Amerikanischer Anspruch auf Unilateralismus

Nationale Interessen in der US-Außenpolitik

Die Bedrohung durch den Terrorismus nach dem 11. September hat es der Bush-Regierung erlaubt, eine Sicherheitsarchitektur nach amerikanischen Vorstellungen und nationalen Interessen zu schaffen, die durch zwei Elemente charakterisiert ist: die Terrorbekämpfung und die Schaffung neuer regionaler Sicherheitsstrukturen.

Die amerikanische Außen- und Sicherheitspolitik war in den Jahren des Kalten Krieges in ein einfaches, überschaubares und stabiles Regelwerk eingebettet: Die Welt war in zwei Lager gespalten, von denen die Vereinigten Staaten das eine, nämlich das demokratische und kapitalistische, führten.
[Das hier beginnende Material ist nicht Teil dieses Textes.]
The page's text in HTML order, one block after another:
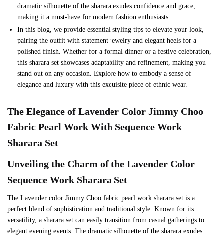
dramatic silhouette of the sharara exudes confidence and grace,
making it a must-have for modern fashion enthusiasts.
In this blog, we provide essential styling tips to elevate your look,
pairing the outfit with statement jewelry and elegant heels for a
polished finish. Whether for a formal dinner or a festive celebration,
this sharara set showcases adaptability and refinement, making you
stand out on any occasion. Explore how to embody a sense of
elegance and luxury with this exquisite piece of ethnic wear.
The Elegance of Lavender Color Jimmy Choo
Fabric Pearl Work With Sequence Work
Sharara Set
Unveiling the Charm of the Lavender Color
Sequence Work Sharara Set
The Lavender color Jimmy Choo fabric pearl work sharara set is a
perfect blend of sophistication and traditional style. Known for its
versatility, a sharara set can easily transition from casual gatherings to
elegant evening events. The dramatic silhouette of the sharara exudes
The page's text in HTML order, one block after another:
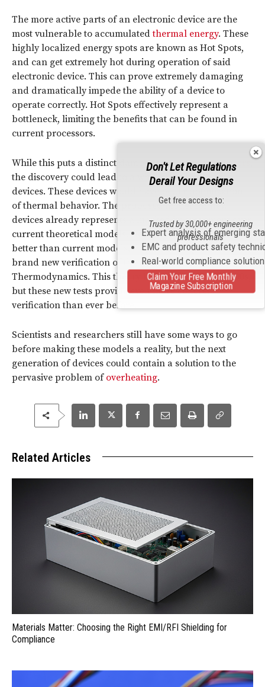
The more active parts of an electronic device are the
most vulnerable to accumulatedthermal energy. These
highly localized energy spots are known as Hot Spots,
and can get extremely hot during operation of said
electronic device. This can prove extremely damaging
and dramatically impede the ability of a device to
operate correctly. Hot Spots effectively represent a
bottleneck, limiting the benefits that can be found in
current processors.
While this puts a distinct damper on currentprocessors
the discovery could lead to a whole new breed of
devices. These devices would have better optimization
of thermal behavior. The proposed model for new
devices already represents a marked improvement over
current theoretical models. Not only would they be
better than current models, they would represent a
brand new verification of the theory of Extended
Thermodynamics. This theory has existed since the ’90s,
but these new tests provide even more concrete
verification than ever before.
Scientists and researchers still have some ways to go
before making these models a reality, but the next
generation of devices could contain a solution to the
pervasive problem of overheating.
Related Articles
Materials Matter: Choosing the Right EMI/RFI Shielding for
Compliance
Don't Let Regulations
Derail Your Designs
Get free access to:
Expert analysis of emerging
EMC and product safety
Real-world compliance
Trusted by 30,000+ engineering
professionals
Claim Your Free Monthly
Magazine Subscription
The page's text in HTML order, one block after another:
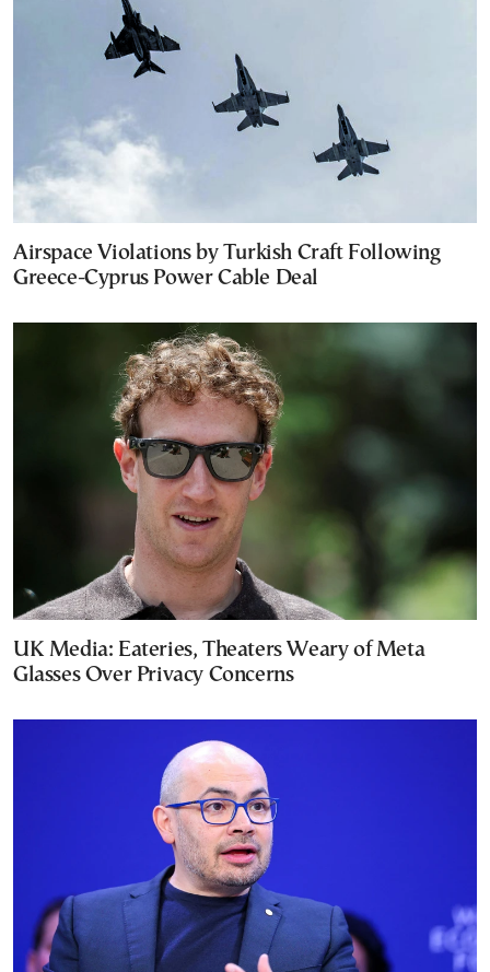
Airspace Violations by Turkish Craft Following
Greece-Cyprus Power Cable Deal
UK Media: Eateries, Theaters Weary of Meta
Glasses Over Privacy Concerns
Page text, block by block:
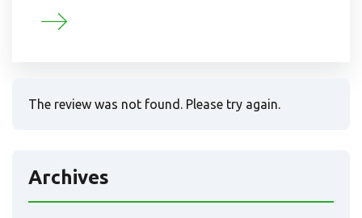
The review was not found. Please try again.
Archives
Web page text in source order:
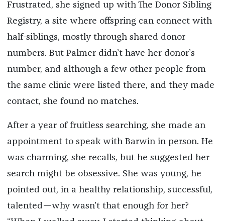
Frustrated, she signed up with The Donor Sibling
Registry, a site where offspring can connect with
half-siblings, mostly through shared donor
numbers. But Palmer didn’t have her donor’s
number, and although a few other people from
the same clinic were listed there, and they made
contact, she found no matches.
After a year of fruitless searching, she made an
appointment to speak with Barwin in person. He
was charming, she recalls, but he suggested her
search might be obsessive. She was young, he
pointed out, in a healthy relationship, successful,
talented—why wasn’t that enough for her?
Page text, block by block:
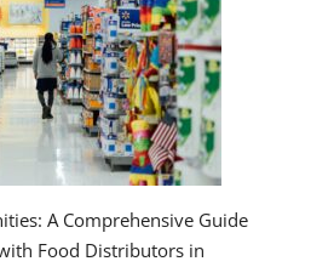
A Comprehensive Guide
Food Distributors in
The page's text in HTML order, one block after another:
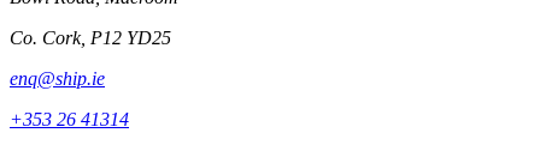
Co. Cork, P12 YD25
enq@ship.ie
+353 26 41314
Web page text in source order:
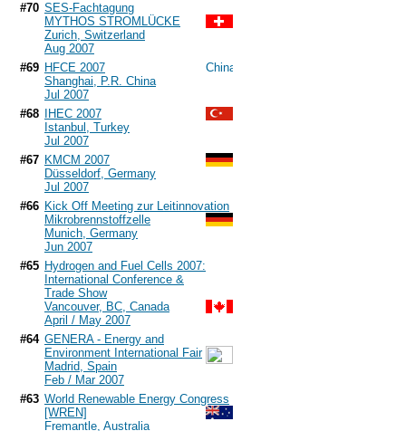
#70 SES-Fachtagung
MYTHOS STROMLÜCKE
Zurich, Switzerland
Aug 2007
#69 HFCE 2007
Shanghai, P.R. China
Jul 2007
#68
IHEC 2007
Istanbul, Turkey
Jul 2007
#67 KMCM 2007
Düsseldorf, Germany
Jul 2007
#66 Kick Off Meeting zur Leitinnovation
Mikrobrennstoffzelle
Munich, Germany
Jun 2007
#65 Hydrogen and Fuel Cells 2007:
International Conference &
Trade Show
Vancouver, BC, Canada
April / May 2007
#64 GENERA - Energy and
Environment International Fair
Madrid, Spain
Feb / Mar 2007
#63 World Renewable Energy Congress
[WREN]
Fremantle, Australia

Amerikas Dominanz beruhte auf seiner militärischen Vormachtstellung und auf dem Versprechen, die Freiheit Westeuropas und Japans im Falle eines Krieges mit der Sowjetunion zu verteidigen. Präsident Bill Clinton, der ein Jahr nach dem Zerfall der UdSSR ins Weiße Haus einzog, stand die Richtschnur des Ost-West-Konflikts zur Bestimmung seiner Politik nicht mehr zur Verfügung. In seiner Amtszeit waren die USA gezwungen, ein neues außenpolitisches Konzept zu entwickeln, das nicht länger auf einer äußeren Bedrohung der freien Welt beruhte. Clinton ging davon aus, dass sich die Verbündeten nach dem Zerfall der bipolaren Weltordnung kaum weiterhin vorbehaltlos einer amerikanischen Vorherrschaft unterordnen würden. Deshalb versuchte er, eine globale Wirtschafts- und Sicherheitsstruktur zu errichten, in der internationalen Organisationen, wie den Vereinten Nationen und der Welthandelsorganisation (WTO), eine wachsende Bedeutung zukam. Dieser Rückzug von der Verantwortung ging einher mit einer abnehmenden Neigung der USA, sich in Konflikten wie den Bürgerkriegen in Ruanda und in Bosnien militärisch zu engagieren.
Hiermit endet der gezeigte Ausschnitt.